# Rpc Question



## bpimm (Jan 19, 2016)

The new to me lathe and mill I bought a while back came with a 5HP rpc, it's still hooked up with a short 3' wire from the switch box to the idle motor. what I'd like to do is put the idle motor in another room off the shop so I don't have to listen to it. would a 25' run of 10 gauge wire from the switch box to the idle motor hurt the operation of the system?

 Thanks


----------



## John Hasler (Jan 19, 2016)

Use #8.


----------



## abrace (Jan 19, 2016)

#10 could meet code if you pipe it or use something other than type NM (romex), since motors do not fall victim to the small conductor rule 240.3(d). Romex, however, is limited to 30 amps because it has to be sized according to the 60 degree column in the ampacity tables...MC and THHN in pipe can use the 75 degree and go all the way to 35A. A 5HP motor has an FLA of 28A, after bumping it by 25% (motors have to be sized for continuous duty unless otherwise specified) this brings the required ampacity to 35A, just squeaking it in with 10AWG if not using romex.

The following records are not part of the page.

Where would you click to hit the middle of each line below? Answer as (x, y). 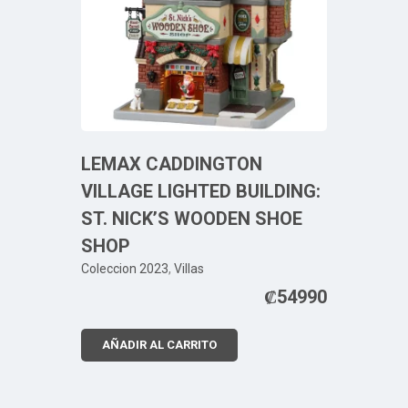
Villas (189, 268)
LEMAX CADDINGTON (172, 163)
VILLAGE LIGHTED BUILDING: (201, 191)
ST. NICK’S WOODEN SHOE (192, 218)
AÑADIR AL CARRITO (159, 344)
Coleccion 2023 (125, 268)
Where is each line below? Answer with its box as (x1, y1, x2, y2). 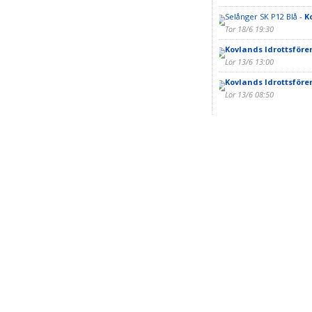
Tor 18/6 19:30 (224, 24, 274, 34)
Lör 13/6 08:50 (224, 89, 274, 100)
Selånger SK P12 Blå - (224, 11, 304, 22)
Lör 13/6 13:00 (224, 56, 274, 67)
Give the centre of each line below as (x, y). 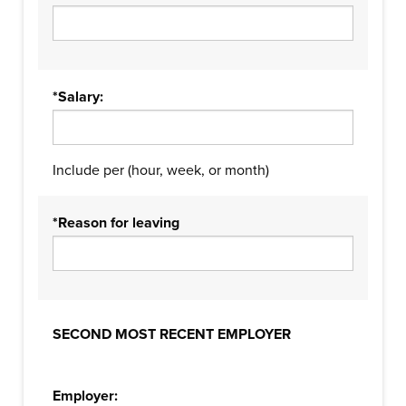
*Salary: (78, 97)
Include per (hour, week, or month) (161, 170)
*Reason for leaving (116, 223)
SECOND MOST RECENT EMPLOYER (172, 334)
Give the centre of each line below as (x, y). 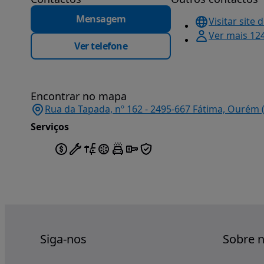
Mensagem (101, 19)
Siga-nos (63, 239)
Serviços (50, 126)
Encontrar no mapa (79, 96)
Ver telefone (101, 46)
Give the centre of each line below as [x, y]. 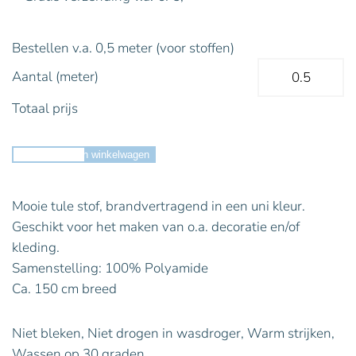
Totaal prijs [45, 108]
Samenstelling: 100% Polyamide [110, 268]
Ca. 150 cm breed [64, 288]
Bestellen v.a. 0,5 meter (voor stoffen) [123, 48]
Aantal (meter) [55, 76]
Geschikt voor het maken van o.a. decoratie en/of [156, 226]
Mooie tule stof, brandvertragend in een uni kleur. [159, 206]
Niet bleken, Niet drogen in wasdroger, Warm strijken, [173, 333]
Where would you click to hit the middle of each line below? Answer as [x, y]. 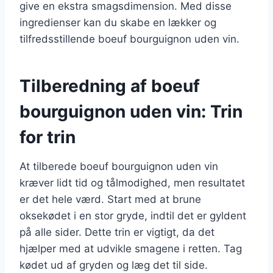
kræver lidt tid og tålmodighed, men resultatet [132, 183]
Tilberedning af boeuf [110, 86]
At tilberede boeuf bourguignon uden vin [119, 166]
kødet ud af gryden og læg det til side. [114, 265]
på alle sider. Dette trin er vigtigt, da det [117, 232]
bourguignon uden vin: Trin [131, 111]
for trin [48, 137]
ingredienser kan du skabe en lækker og [118, 22]
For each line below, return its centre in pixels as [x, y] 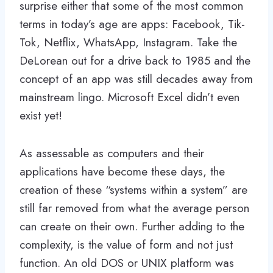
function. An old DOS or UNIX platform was [127, 263]
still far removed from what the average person [134, 208]
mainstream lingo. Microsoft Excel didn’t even [129, 97]
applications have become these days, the [122, 171]
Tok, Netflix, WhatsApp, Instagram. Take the [128, 42]
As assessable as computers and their [112, 153]
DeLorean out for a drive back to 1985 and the [135, 60]
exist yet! [41, 115]
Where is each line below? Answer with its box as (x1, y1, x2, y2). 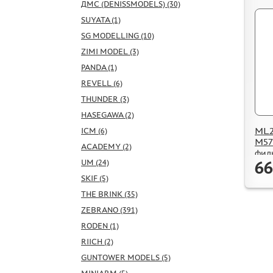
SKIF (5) (81, 173, 108, 183)
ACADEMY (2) (81, 141, 132, 151)
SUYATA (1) (81, 15, 121, 24)
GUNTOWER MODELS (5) (81, 252, 171, 262)
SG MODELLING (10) (81, 30, 154, 40)
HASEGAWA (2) (81, 110, 134, 119)
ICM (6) (81, 126, 107, 135)
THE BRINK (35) (81, 189, 138, 199)

This all said, I agree with John, go with 8 AWG. It will give you a 50A ampacity if you pipe it and use THHN or an MC cable, or 40A with romex. A nice margin, less voltage drop, a win all around.

Obviously this all assumes the use of copper conductors. If Aluminum, it is another conversation.


----------



## Cheeseking (Jan 19, 2016)

Any consideration of fusing, disconnect means and overload protection on the RPC?


----------



## bpimm (Jan 20, 2016)

abrace said:


> #10 could meet code if you pipe it or use something other than type NM (romex), since motors do not fall victim to the small conductor rule 240.3(d). Romex, however, is limited to 30 amps because it has to be sized according to the 60 degree column in the ampacity tables...MC and THHN in pipe can use the 75 degree and go all the way to 35A. A 5HP motor has an FLA of 28A, after bumping it by 25% (motors have to be sized for continuous duty unless otherwise specified) this brings the required ampacity to 35A, just squeaking it in with 10AWG if not using romex.
> 
> This all said, I agree with John, go with 8 AWG. It will give you a 50A ampacity if you pipe it and use THHN or an MC cable, or 40A with romex. A nice margin, less voltage drop, a win all around.
> 
> Obviously this all assumes the use of copper conductors. If Aluminum, it is another conversation.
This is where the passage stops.